As well as suggesting moral parity between the thuggishness of the Kremlin and the actions of successive US administrations, his remarks signalled a temporary end to American exceptionalism, the idea the US should hold other countries to a higher standard and exemplify them itself.
The departure of Nikki Haley is another inflection point. When she steps down as the UN ambassador at the end of the year, the administration will lose its most outspoken defender of international norms.
Haley has been a strident critic of Moscow and Damascus especially. But she, too, has been criticised by human rights groups, for advocating US withdrawal from the UN Human Rights Council and defending Israel's use of lethal force in Gaza that left 150 demonstrators dead.
Not every international crime has gone unpunished. Twice Donald Trump has authorised limited airstrikes against the Assad regime in retaliation for its use of chemical weapons, enforcing the kind of red lines that Barack Obama paid lip service to but failed to uphold.
Yet President Trump has often been reluctant to take punitive action.
As Bob Woodward's new book Fear chronicled, the president fumed at aides for pushing him to expel 60 Russian diplomats and suspected spies in retaliation for the Salisbury nerve agent attack. He wanted a more limited response.
In recent weeks, the Trump administration has also been fiercely critical of the International Criminal Court, a body successive administrations have been wary of.

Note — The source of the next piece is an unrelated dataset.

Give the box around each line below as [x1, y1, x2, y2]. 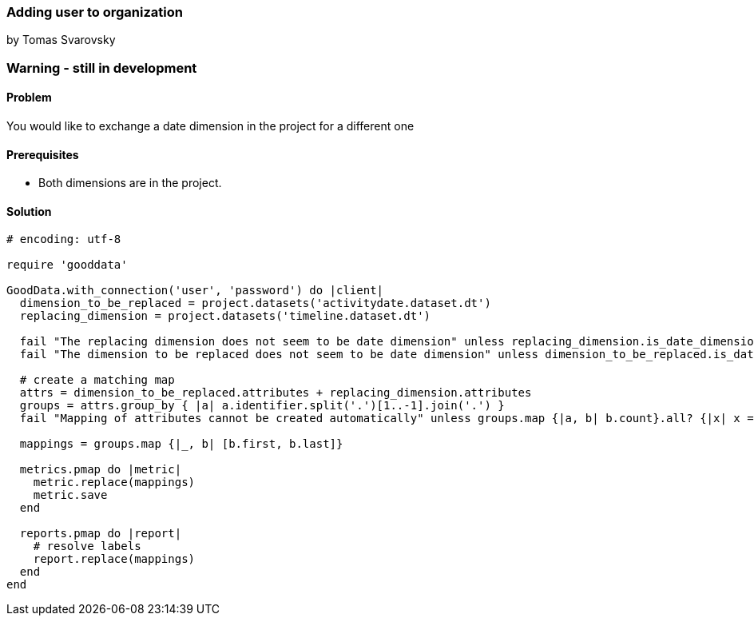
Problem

John Bolton warned that if the ICC came after the US or Israel, the Trump administration would ban its judges and prosecutors from entering the United States, sanction their funds and prosecute them in the US criminal system.
Has the US judiciary itself this week taken a hit? Certainly, it was unusual to see Brett Kavanaugh's swearing-in ceremony at the White House take on the character of a Republican pep rally.
Some of the Supreme Court justices in attendance looked distinctly uncomfortable about the politicisation of the event.
This week, the president spoke of "evil" people, a word in the presidential lexicon deployed by his predecessors against the Soviet empire (Ronald Reagan) and Iraq, Iran and North Korea (George W. Bush).
But he was not talking about the Khashoggi disappearance or international maleficence more broadly, but rather the accusers of his Supreme Court nominee.
These days the US president's strongest language is directed at political enemies at home.